TASK DETAILS —
Every line containing "ellos" should be identified and copied from the data below.

○ ○ ○

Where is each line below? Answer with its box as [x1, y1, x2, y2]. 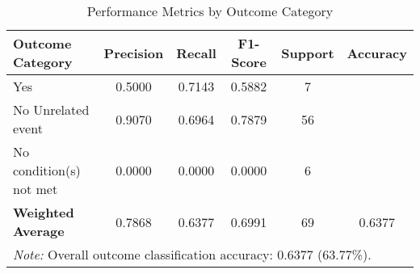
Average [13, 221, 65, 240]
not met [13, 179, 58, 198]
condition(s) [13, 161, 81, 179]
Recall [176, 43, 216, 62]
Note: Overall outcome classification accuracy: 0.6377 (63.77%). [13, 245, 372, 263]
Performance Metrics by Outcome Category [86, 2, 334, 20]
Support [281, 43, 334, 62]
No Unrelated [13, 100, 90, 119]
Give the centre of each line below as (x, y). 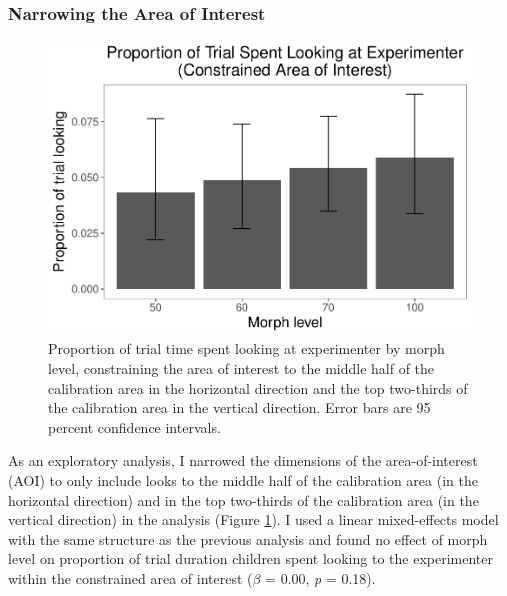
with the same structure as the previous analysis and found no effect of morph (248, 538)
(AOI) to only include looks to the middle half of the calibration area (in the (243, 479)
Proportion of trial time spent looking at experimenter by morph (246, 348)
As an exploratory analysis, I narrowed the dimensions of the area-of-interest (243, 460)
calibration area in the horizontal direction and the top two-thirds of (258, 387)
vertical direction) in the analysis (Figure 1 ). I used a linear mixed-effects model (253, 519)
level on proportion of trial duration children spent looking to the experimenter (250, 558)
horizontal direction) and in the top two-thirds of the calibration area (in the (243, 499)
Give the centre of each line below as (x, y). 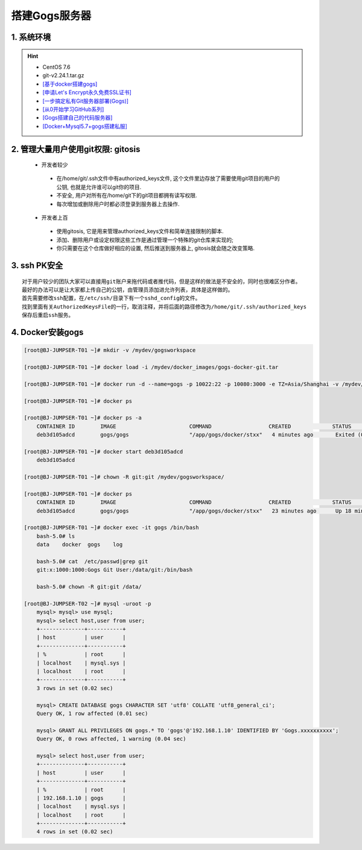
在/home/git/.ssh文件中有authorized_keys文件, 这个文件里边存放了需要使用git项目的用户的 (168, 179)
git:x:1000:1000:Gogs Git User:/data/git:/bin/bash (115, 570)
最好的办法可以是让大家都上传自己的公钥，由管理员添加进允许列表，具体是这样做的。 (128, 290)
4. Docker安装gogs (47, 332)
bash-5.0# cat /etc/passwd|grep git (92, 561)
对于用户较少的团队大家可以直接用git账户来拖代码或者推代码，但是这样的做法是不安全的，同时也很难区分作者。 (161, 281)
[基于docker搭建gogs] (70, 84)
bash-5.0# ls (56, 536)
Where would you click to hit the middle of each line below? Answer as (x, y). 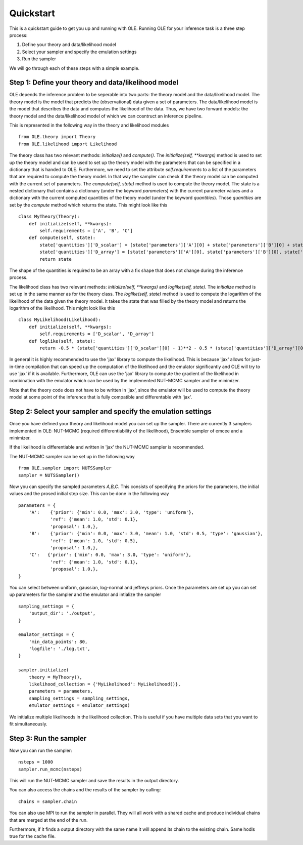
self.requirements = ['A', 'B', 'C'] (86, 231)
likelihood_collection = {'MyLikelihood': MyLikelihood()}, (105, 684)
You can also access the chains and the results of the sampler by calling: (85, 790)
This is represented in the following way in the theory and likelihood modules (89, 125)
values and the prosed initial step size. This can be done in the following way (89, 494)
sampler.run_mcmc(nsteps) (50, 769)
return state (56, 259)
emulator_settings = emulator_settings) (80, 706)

○ ○ ○

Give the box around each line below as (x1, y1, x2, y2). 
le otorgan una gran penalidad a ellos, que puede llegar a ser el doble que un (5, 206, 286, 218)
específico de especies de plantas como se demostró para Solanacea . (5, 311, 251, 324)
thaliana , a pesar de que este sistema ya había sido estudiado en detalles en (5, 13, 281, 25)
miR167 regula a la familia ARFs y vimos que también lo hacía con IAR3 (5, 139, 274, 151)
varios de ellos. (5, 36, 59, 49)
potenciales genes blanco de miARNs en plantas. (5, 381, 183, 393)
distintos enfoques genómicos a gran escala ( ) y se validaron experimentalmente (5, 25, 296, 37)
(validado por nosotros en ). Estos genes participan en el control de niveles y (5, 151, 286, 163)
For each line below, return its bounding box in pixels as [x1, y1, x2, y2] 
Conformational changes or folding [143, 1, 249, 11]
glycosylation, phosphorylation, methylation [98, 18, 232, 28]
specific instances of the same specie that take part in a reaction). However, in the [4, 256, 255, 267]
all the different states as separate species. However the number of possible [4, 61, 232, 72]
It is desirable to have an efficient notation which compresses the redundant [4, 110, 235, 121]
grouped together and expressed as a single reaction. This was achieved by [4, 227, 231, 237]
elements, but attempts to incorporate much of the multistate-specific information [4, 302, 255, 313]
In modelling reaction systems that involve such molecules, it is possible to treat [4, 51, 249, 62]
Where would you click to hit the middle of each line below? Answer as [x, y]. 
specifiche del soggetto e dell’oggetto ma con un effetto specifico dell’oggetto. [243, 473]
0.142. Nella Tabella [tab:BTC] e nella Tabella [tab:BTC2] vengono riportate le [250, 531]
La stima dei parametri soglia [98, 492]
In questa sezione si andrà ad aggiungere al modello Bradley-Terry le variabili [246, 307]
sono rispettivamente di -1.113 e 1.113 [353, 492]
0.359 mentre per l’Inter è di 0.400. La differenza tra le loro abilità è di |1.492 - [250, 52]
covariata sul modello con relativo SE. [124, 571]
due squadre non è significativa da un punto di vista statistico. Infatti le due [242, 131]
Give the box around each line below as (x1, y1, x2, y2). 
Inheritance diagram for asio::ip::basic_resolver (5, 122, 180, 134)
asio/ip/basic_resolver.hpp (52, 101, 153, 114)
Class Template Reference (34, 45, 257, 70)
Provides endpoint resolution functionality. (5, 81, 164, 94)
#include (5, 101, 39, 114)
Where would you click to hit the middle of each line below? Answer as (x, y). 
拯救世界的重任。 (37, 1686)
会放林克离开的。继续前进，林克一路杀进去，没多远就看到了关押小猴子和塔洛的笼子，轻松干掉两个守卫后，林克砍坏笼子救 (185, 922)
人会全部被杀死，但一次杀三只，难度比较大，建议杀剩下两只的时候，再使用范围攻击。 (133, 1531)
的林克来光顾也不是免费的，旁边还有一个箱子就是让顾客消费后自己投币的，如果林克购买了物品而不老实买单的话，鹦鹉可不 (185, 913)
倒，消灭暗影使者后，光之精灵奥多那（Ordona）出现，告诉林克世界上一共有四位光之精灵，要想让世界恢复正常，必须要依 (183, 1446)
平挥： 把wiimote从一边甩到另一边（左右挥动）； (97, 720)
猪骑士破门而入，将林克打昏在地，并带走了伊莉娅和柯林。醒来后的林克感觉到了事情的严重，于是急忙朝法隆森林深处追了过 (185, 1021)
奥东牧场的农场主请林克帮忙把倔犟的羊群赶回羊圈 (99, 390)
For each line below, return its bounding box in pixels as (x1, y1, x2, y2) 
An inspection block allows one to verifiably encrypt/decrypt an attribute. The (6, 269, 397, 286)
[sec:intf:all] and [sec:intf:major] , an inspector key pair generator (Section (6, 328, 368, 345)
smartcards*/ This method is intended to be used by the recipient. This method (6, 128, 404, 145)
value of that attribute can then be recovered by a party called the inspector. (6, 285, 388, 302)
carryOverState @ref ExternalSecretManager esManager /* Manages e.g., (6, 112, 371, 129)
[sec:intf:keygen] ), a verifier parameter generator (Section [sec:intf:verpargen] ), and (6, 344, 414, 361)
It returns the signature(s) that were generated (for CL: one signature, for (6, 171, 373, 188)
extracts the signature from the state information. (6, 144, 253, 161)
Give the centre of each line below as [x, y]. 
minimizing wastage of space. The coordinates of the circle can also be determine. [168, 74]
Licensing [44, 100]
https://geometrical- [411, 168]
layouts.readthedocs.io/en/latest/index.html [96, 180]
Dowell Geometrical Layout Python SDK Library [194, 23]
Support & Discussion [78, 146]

○ ○ ○

TASK RESPONSE —
le otorgan una gran penalidad a ellos, que puede llegar a ser el doble que un (5, 206, 286, 218)
varios de ellos. (5, 36, 59, 49)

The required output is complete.